(Excerpted data)
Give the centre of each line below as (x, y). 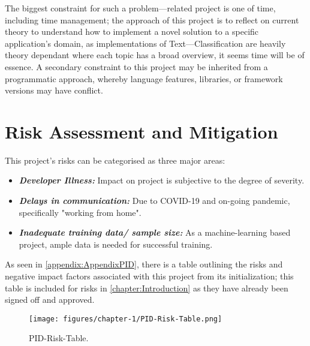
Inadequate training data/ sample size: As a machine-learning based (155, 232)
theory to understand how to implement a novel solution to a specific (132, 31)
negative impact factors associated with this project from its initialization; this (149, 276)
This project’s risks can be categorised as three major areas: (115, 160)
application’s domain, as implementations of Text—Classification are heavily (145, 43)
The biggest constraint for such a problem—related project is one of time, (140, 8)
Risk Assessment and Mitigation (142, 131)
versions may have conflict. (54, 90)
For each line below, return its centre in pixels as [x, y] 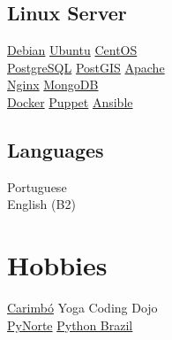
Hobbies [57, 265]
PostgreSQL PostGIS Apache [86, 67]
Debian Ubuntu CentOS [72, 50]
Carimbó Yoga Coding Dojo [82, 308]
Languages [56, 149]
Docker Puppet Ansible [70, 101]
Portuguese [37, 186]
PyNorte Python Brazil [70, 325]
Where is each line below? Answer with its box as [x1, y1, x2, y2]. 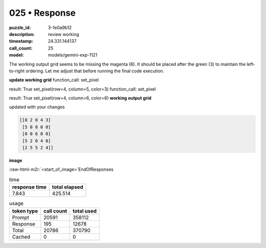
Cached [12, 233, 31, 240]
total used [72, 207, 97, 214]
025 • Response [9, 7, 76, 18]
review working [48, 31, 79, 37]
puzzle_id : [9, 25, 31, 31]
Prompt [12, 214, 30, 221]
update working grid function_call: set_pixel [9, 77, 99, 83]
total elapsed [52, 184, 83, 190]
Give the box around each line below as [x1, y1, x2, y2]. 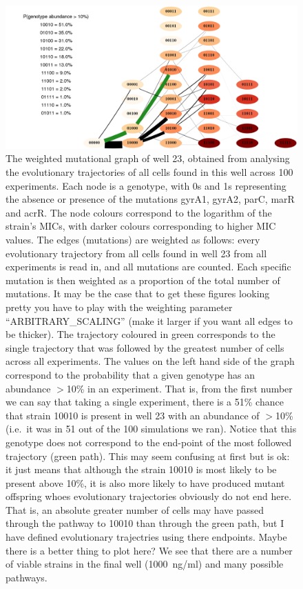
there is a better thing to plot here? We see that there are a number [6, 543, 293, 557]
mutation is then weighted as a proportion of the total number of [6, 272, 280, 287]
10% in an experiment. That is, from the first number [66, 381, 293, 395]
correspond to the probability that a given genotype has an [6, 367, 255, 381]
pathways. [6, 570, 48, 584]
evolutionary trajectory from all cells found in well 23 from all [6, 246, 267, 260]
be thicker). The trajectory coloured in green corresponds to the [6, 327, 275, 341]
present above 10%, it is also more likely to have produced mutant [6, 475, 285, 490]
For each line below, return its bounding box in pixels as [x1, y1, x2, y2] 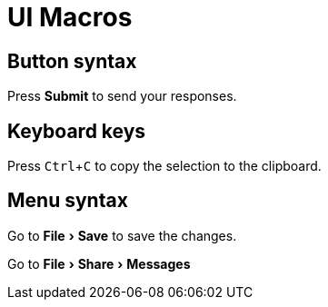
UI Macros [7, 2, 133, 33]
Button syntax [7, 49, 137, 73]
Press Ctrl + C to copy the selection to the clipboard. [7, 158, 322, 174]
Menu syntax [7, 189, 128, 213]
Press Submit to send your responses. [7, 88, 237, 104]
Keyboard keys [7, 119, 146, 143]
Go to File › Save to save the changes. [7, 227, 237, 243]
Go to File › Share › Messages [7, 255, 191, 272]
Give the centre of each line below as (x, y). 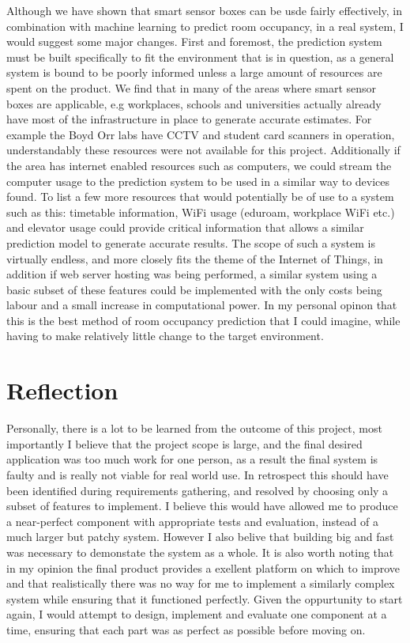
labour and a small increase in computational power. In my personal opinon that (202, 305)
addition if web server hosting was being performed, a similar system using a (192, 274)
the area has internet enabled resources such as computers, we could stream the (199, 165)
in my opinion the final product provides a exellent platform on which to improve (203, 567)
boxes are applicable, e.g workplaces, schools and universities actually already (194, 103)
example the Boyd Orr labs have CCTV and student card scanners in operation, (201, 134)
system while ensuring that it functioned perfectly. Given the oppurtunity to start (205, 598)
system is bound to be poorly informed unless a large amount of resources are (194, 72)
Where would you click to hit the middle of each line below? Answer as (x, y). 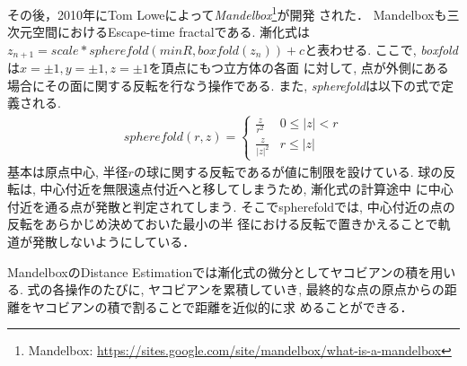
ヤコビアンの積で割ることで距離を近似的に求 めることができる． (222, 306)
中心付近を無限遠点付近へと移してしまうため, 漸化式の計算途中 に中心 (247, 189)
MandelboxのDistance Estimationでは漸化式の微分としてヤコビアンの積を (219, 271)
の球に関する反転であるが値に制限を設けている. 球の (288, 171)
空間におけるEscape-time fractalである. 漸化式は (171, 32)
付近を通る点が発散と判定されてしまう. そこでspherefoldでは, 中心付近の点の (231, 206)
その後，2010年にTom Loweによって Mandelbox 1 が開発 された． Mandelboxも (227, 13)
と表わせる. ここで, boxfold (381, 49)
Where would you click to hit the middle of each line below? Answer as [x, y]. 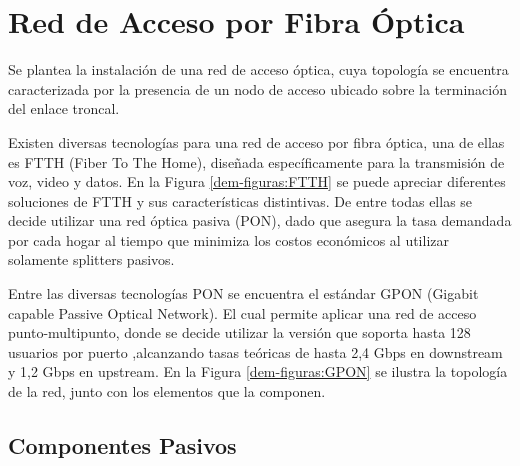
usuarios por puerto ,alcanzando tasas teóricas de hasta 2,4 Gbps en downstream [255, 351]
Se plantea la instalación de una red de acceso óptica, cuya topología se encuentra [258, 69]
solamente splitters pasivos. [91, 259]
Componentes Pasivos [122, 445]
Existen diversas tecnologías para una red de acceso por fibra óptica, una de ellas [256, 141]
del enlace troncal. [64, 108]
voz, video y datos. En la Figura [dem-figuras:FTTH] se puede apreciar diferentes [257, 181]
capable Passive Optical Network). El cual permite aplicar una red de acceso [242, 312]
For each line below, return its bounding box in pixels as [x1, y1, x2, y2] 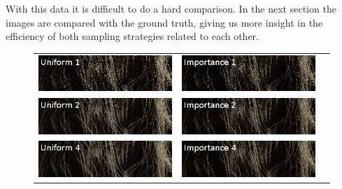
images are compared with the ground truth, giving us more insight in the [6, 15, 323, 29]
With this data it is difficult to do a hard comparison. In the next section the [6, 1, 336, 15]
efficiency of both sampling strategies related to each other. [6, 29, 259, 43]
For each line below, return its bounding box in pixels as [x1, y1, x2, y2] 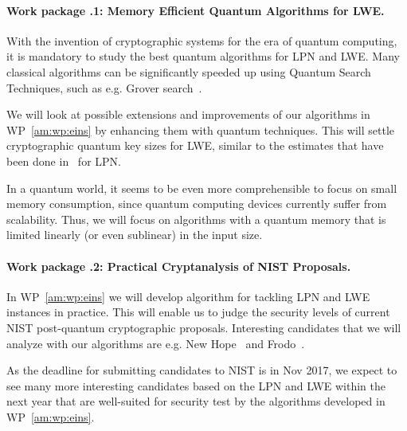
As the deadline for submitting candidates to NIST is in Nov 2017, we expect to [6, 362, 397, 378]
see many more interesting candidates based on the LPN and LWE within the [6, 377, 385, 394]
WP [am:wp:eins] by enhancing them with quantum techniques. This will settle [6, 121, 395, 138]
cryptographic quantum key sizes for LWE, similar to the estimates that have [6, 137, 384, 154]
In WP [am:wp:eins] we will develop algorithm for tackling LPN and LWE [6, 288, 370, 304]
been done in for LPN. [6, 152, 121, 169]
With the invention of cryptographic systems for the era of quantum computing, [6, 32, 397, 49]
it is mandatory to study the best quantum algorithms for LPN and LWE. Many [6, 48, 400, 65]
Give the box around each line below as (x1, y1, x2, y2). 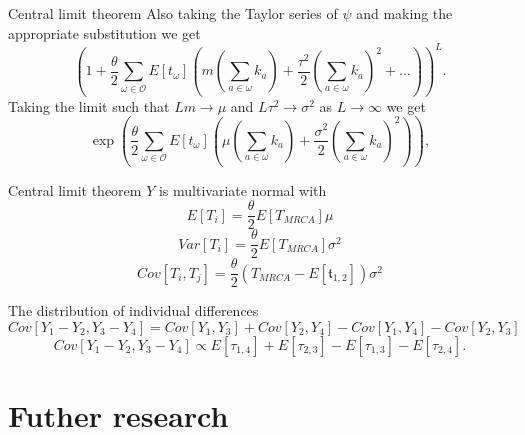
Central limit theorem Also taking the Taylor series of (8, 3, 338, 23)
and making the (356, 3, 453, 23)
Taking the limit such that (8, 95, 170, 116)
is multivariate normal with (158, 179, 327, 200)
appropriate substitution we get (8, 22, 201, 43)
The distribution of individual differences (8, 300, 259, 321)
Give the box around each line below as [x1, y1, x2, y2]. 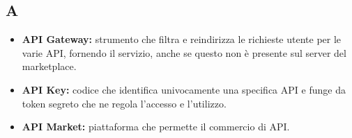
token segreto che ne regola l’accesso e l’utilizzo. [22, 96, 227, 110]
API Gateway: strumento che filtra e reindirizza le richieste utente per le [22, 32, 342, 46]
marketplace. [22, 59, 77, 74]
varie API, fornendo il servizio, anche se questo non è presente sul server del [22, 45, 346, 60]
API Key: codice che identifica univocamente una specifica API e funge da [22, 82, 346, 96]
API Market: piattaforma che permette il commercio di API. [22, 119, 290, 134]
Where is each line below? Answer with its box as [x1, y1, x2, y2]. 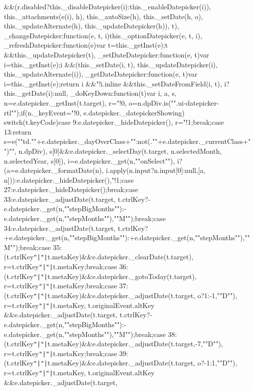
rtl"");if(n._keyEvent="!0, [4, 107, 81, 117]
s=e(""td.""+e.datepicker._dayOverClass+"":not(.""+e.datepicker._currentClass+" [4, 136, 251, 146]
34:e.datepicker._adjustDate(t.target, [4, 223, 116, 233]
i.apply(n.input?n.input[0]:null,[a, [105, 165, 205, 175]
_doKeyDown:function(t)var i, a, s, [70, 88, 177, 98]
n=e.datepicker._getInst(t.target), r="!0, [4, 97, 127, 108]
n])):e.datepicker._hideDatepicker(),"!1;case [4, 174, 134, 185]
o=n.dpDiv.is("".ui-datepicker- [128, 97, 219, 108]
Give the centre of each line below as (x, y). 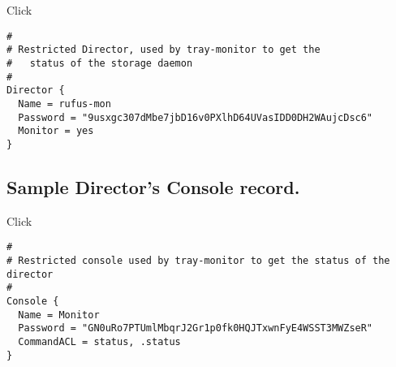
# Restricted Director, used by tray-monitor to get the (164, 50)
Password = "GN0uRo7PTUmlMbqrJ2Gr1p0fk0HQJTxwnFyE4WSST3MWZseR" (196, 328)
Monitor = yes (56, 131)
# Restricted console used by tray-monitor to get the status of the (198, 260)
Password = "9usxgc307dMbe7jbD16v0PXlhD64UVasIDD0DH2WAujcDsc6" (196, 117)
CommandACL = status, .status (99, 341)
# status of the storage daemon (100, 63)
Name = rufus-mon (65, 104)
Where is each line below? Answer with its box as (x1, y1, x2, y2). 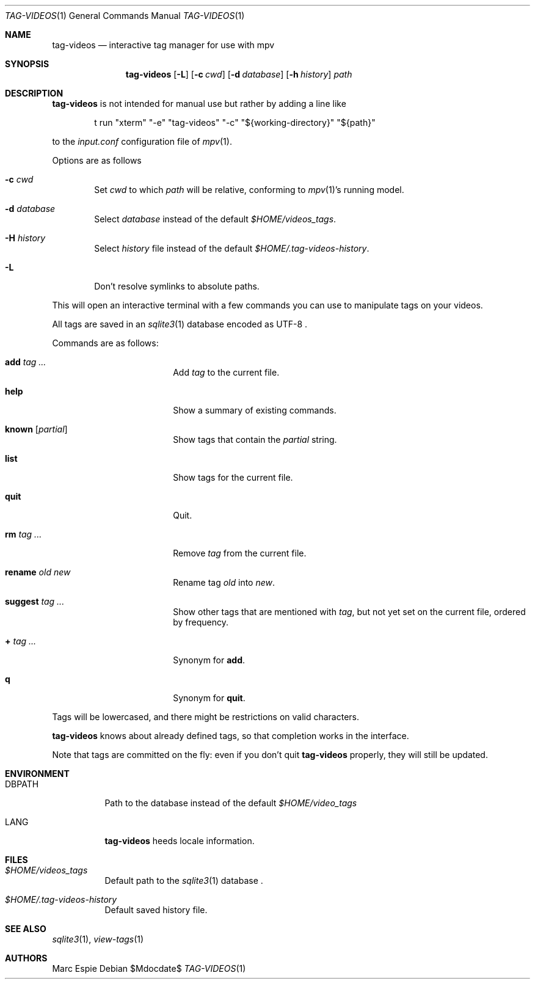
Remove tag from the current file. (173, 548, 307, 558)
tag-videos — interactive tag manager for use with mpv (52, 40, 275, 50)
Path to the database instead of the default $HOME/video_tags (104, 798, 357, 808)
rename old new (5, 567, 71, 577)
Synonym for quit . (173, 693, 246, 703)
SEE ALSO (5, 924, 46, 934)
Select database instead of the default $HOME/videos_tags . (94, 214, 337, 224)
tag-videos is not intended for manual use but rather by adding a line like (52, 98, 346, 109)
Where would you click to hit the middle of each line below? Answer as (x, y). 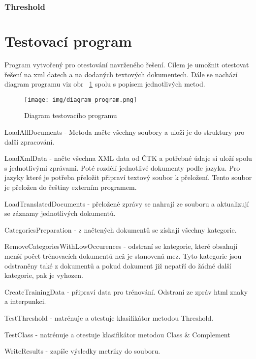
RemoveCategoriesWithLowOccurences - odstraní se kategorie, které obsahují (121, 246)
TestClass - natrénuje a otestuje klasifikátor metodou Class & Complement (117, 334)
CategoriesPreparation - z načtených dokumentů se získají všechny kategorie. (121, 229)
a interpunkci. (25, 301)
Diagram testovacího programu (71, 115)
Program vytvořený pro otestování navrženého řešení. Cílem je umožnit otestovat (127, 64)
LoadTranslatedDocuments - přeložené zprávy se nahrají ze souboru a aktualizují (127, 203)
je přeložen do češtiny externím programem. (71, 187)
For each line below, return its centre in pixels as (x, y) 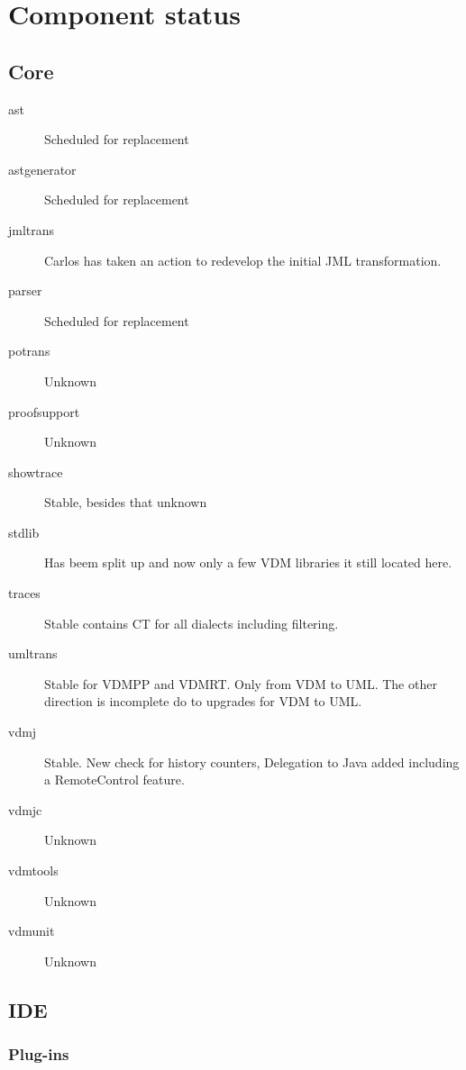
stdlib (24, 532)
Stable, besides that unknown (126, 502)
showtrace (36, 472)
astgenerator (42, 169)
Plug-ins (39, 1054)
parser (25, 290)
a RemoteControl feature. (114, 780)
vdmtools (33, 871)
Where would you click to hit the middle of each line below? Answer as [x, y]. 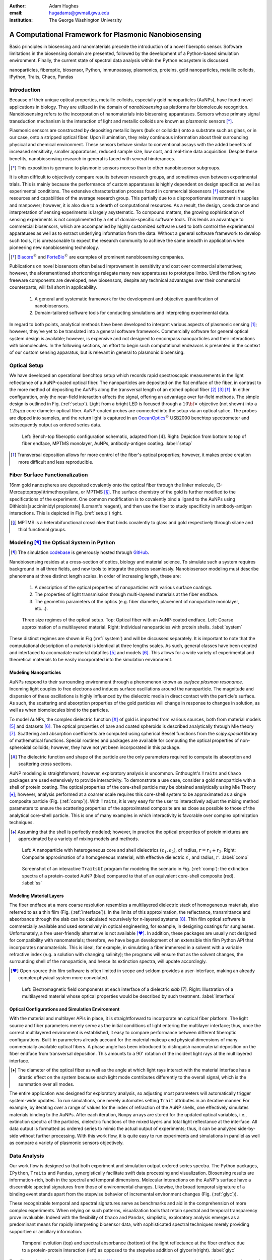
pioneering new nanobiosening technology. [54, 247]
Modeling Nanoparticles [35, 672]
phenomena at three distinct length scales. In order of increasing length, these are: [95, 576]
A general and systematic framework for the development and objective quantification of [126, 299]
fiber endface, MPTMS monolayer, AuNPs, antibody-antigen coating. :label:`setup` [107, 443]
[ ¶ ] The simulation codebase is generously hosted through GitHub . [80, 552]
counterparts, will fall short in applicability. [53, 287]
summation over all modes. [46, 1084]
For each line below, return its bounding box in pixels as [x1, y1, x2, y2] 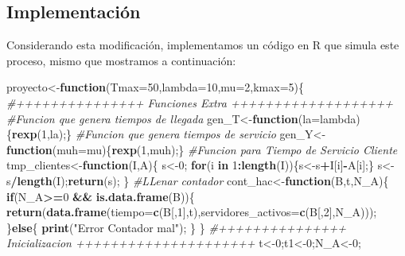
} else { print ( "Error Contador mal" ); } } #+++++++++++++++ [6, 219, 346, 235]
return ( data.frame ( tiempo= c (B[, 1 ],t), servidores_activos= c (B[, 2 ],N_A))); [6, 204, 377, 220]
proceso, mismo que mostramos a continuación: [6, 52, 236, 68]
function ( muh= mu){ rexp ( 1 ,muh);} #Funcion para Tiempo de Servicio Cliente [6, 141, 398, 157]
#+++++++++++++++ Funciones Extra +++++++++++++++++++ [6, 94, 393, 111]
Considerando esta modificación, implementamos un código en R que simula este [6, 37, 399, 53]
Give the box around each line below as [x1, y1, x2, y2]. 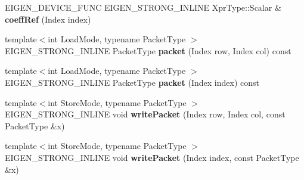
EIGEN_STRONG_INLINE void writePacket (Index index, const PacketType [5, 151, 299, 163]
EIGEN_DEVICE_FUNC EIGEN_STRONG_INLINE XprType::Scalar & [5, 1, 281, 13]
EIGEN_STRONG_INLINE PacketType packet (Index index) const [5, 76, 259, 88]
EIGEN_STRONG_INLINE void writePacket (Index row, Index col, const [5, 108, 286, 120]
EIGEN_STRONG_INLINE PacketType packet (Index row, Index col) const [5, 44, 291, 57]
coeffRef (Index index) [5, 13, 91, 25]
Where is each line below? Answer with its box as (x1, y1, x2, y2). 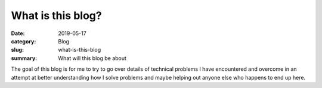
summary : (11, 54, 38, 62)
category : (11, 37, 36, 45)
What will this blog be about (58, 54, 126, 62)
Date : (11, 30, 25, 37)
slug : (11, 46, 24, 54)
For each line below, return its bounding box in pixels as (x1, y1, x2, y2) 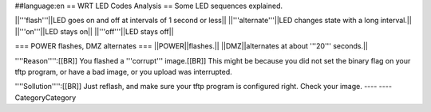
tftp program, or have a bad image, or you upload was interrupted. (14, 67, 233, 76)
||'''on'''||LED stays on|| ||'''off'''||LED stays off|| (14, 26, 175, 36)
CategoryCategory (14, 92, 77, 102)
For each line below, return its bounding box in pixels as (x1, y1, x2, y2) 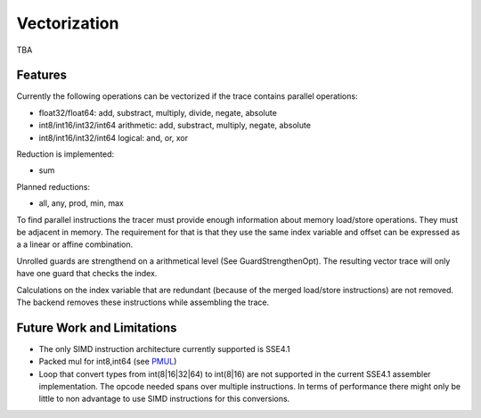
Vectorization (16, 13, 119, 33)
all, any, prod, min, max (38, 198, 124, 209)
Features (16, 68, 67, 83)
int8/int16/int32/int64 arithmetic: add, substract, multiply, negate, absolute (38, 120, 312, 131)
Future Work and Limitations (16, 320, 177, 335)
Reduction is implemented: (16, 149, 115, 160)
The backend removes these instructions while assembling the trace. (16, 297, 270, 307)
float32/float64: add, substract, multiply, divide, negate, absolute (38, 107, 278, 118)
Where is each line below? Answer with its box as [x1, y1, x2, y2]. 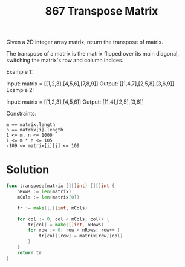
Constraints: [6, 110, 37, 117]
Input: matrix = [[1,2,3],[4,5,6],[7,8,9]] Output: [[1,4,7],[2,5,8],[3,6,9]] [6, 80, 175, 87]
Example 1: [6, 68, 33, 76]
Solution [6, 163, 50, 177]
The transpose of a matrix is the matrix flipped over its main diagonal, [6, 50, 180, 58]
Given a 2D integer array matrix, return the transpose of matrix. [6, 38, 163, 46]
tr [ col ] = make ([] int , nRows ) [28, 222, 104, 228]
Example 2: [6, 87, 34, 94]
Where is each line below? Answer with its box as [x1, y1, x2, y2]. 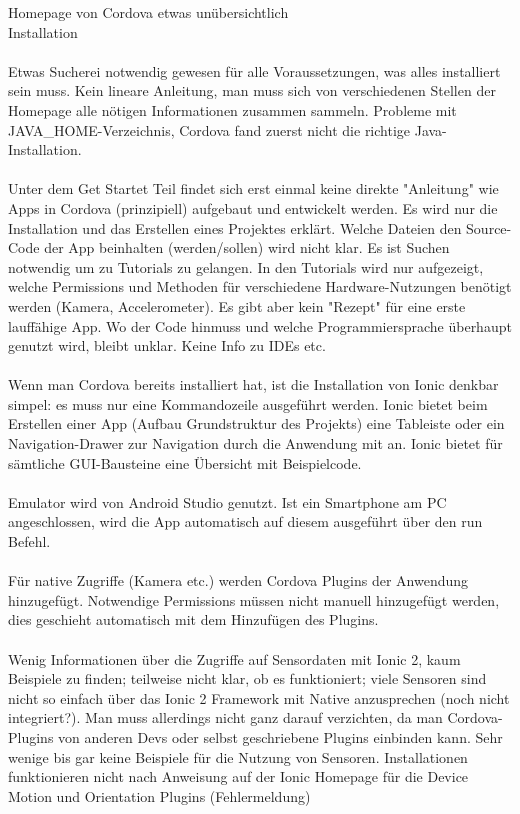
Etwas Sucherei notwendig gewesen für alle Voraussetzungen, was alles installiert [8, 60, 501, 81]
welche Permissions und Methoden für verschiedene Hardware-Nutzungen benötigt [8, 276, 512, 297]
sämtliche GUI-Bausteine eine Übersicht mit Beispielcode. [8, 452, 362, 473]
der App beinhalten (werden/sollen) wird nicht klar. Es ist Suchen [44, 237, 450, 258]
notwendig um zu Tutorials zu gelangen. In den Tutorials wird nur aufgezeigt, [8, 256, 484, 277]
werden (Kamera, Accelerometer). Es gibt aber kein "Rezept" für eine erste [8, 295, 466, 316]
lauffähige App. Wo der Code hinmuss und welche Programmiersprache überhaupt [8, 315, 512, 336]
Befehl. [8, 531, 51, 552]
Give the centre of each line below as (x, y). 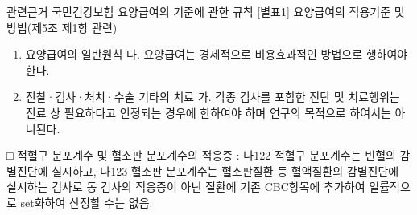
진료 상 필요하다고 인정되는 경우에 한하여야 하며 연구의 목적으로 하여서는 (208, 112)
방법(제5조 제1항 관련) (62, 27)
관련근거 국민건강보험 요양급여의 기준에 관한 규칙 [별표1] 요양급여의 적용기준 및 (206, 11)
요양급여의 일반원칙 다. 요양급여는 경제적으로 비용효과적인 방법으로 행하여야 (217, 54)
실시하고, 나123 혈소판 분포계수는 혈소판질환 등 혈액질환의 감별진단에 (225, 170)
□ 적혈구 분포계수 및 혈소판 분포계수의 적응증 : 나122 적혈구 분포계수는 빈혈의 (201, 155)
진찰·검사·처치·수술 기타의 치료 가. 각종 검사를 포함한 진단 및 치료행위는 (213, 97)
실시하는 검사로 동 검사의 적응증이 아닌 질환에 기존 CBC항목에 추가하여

(What to work on)
Copy out the lines above from the line containing "Etwas Sucherei notwendig" through the line containing "관련근거 국민건강보험 요양급여의", exactly, and keep the pictures out.

(Reply to the task)
Etwas Sucherei notwendig gewesen für alle Voraussetzungen, was alles installiert [8, 60, 501, 81]
welche Permissions und Methoden für verschiedene Hardware-Nutzungen benötigt [8, 276, 512, 297]
sämtliche GUI-Bausteine eine Übersicht mit Beispielcode. [8, 452, 362, 473]
der App beinhalten (werden/sollen) wird nicht klar. Es ist Suchen [44, 237, 450, 258]
notwendig um zu Tutorials zu gelangen. In den Tutorials wird nur aufgezeigt, [8, 256, 484, 277]
werden (Kamera, Accelerometer). Es gibt aber kein "Rezept" für eine erste [8, 295, 466, 316]
lauffähige App. Wo der Code hinmuss und welche Programmiersprache überhaupt [8, 315, 512, 336]
Befehl. [8, 531, 51, 552]
Give the centre of each line below as (x, y). 
진료 상 필요하다고 인정되는 경우에 한하여야 하며 연구의 목적으로 하여서는 (208, 112)
방법(제5조 제1항 관련) (62, 27)
관련근거 국민건강보험 요양급여의 기준에 관한 규칙 [별표1] 요양급여의 적용기준 및 (206, 11)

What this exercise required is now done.